Disagree entirely - you can use forcing chains on the simplest of unique Sudoku's - and not use another technique whatsoever to finish the grid. It is also useful on the most difficult - as a recent thread showed. - but it's certainly not making any assumptions about uniqueness. Can you tell us more about why you reckon they implicitly make the assumption?

stuartn

[kwdos]

I thought that my first message did so - I'm sorry if I'm failing to make the point very well.

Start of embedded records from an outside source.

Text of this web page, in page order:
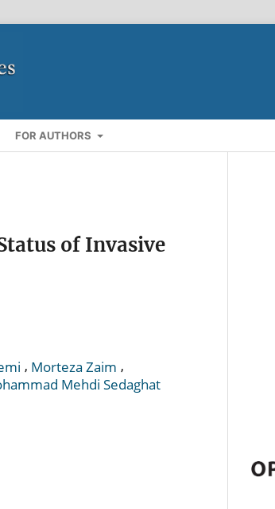
FOR AUTHORS
of Invasive
, Morteza Zaim ,
Mehdi Sedaghat
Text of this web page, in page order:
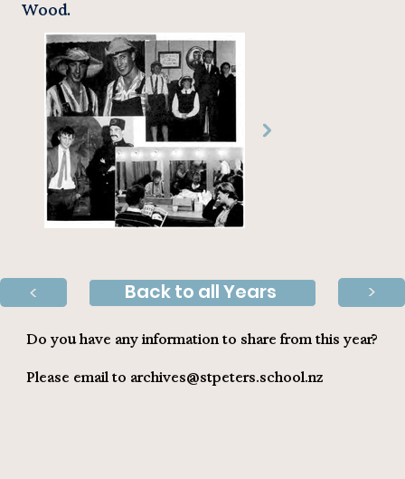
Wood.
Back to all Years
> >
Do you have any information to share from this year?
Please email to archives@stpeters.school.nz
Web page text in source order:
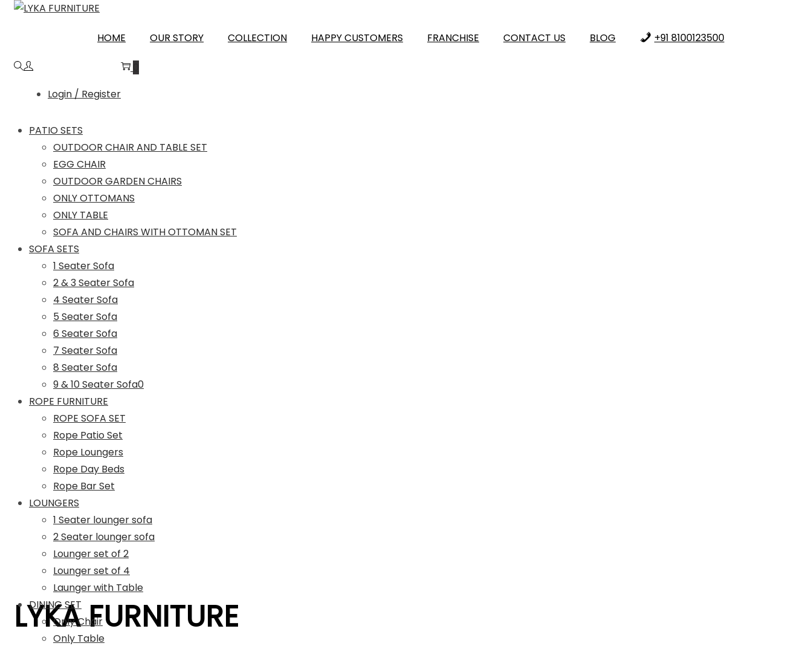
Skip
Skip
HOME OUR STORY COLLECTION HAPPY CUSTOMERS FRANCHISE CONTACT US BLOG +91 8100123500
Login / Register
PATIO SETS
OUTDOOR CHAIR AND TABLE SET
EGG CHAIR
OUTDOOR GARDEN CHAIRS
ONLY OTTOMANS
ONLY TABLE
SOFA AND CHAIRS WITH OTTOMAN SET
SOFA SETS
1 Seater Sofa
2 & 3 Seater Sofa
4 Seater Sofa
5 Seater Sofa
6 Seater Sofa
7 Seater Sofa
8 Seater Sofa
9 & 10 Seater Sofa0
ROPE FURNITURE
ROPE SOFA SET
Rope Patio Set
Rope Loungers
Rope Day Beds
Rope Bar Set
LOUNGERS
1 Seater lounger sofa
2 Seater lounger sofa
Lounger set of 2
Lounger set of 4
Launger with Table
DINING SET
Only Chair
Only Table
CHAMOLI
LYKA FURNITURE
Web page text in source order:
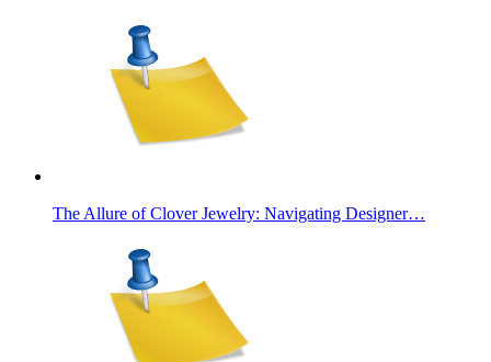
The Allure of Clover Jewelry: Navigating Designer…
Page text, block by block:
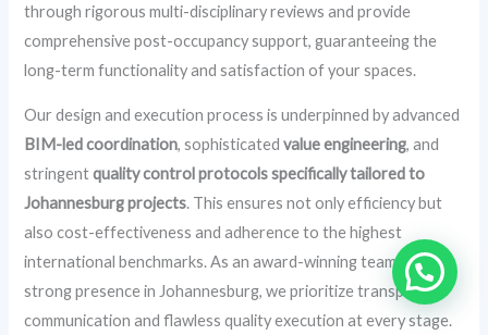
through rigorous multi-disciplinary reviews and provide
comprehensive post-occupancy support, guaranteeing the
long-term functionality and satisfaction of your spaces.
Our design and execution process is underpinned by advanced
BIM-led coordination, sophisticatedvalue engineering, and
stringentquality control protocols specifically tailored to
Johannesburg projects. This ensures not only efficiency but
also cost-effectiveness and adherence to the highest
international benchmarks. As an award-winning team with a
strong presence in Johannesburg, we prioritize transparent
communication and flawless quality execution at every stage.
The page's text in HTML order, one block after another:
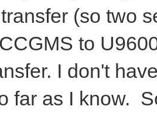
(so two
to
I don't
far as I know.
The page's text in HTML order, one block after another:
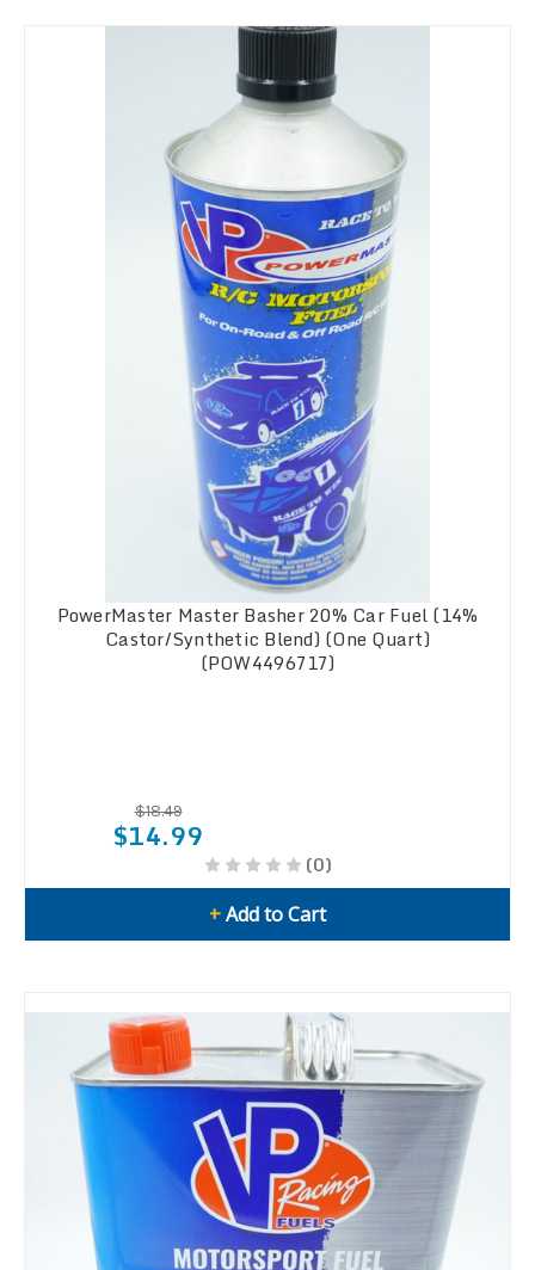
PowerMaster Master Basher 20% Car Fuel (14%
Castor/Synthetic Blend) (One Quart)
(POW4496717)
$18.49
$14.99
(0)
+Add to Cart
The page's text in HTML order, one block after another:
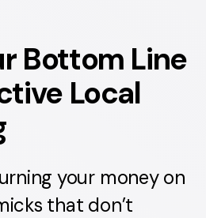
Bottom Line
Local
your money on
that don’t

If one has an incorrectly set Sudoku and uses a forcing chain my worry is that this will pick out just one of the possible solutions, thus hiding the existence of others. As I said in the first message, I don't know if this could ever happen, but I can't see any reason why it could not. I was hoping that one of the experts like Tso could lay my worry to rest!

[tso]

Forcing chains do not require the puzzle to have a unique solution any more or any less than naked singles. They work exactly as well in a puzzle that has multiple solutions, regardless of whether or not the solver knows it has multiple solutions. It even works in a puzzle with NO solution.

Here is a simple example of a forcing chain:

Code: Select all

Row 3 -- [??][??][12][13]
Row 4 -- [??][??][23][34]


r3c3=1 => r3c4=3 => r4c4=4
r3c3=2 => r4c3=3 => r4c4=4
Therefore, r4c4=4


If all we know about this puzzle is the possibilities remaining in these four cells, we KNOW, by forcing chains, that the [34] cell CANNOT contain a 3 without contradiction. We may later discover that the puzzle has 1000 solutions or none at all -- regardless -- THIS cannot be '3'.

[tso]

The following puzzle from this thread has exactly two solutions:

Code: Select all

1.....58.
8....1..6
.6..2....
...59....
....7....
.93..2...
.1....8.4
...9.7.5.
6..2..71.


You may use any tactic to try to find the two solutions, including forcing chains. The only thing that will be of less use if it were to come up is the "uniqueness test" -- which IS a perfectly valid tactic to eliminate a possibility if one knows the solution is unique.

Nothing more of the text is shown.